Lambton

Defunct provincial electoral district
- Legislature: Legislative Assembly of Ontario
- District created: 1867
- District abolished: 1874
- District re-created: 1966
- District re-abolished: 1996
- First contested: 1867
- Last contested: 1995

= Lambton (provincial electoral district) =

Lambton was an electoral riding in Ontario, Canada. It was created in 1867 at the time of confederation. It was located in southwestern Ontario and included the town of Sarnia. In 1875 it was split into two separate ridings, Lambton East and Lambton West.
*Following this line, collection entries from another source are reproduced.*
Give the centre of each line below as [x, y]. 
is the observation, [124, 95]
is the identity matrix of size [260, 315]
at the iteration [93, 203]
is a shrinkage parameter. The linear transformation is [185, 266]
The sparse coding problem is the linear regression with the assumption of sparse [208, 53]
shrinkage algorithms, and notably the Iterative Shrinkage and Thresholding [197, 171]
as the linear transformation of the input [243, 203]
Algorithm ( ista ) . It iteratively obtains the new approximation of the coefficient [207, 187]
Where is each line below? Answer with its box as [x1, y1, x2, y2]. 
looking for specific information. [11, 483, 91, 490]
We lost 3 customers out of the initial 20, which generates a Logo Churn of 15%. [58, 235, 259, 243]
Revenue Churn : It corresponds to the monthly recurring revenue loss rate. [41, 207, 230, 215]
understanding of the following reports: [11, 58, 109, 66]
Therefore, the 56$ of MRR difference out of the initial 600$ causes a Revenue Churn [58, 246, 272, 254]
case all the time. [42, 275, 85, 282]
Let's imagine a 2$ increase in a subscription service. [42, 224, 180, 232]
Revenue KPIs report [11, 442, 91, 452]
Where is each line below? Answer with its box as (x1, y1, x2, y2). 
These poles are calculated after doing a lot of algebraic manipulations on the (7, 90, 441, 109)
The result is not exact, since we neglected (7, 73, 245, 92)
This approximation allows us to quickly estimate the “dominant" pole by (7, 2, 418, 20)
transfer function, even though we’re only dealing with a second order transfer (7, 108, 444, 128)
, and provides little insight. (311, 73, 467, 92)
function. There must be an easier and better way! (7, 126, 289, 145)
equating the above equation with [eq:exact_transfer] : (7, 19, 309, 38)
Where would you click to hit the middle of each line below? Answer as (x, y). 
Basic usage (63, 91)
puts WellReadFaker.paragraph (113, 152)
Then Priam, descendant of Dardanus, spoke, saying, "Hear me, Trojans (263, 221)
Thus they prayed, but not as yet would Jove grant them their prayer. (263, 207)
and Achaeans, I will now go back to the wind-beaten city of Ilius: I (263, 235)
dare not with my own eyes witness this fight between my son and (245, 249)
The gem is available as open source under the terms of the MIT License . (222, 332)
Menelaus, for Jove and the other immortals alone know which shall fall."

Just before the 1967 election it was reconstituted largely as a rural constituency. Another riding, Sarnia was also created to represent the growing urban centre. In 1996, all provincial riding was reduced from 133 to 103 to be harmonized as their federal counterparts. A new riding called Sarnia—Lambton was formed and continues into the present day.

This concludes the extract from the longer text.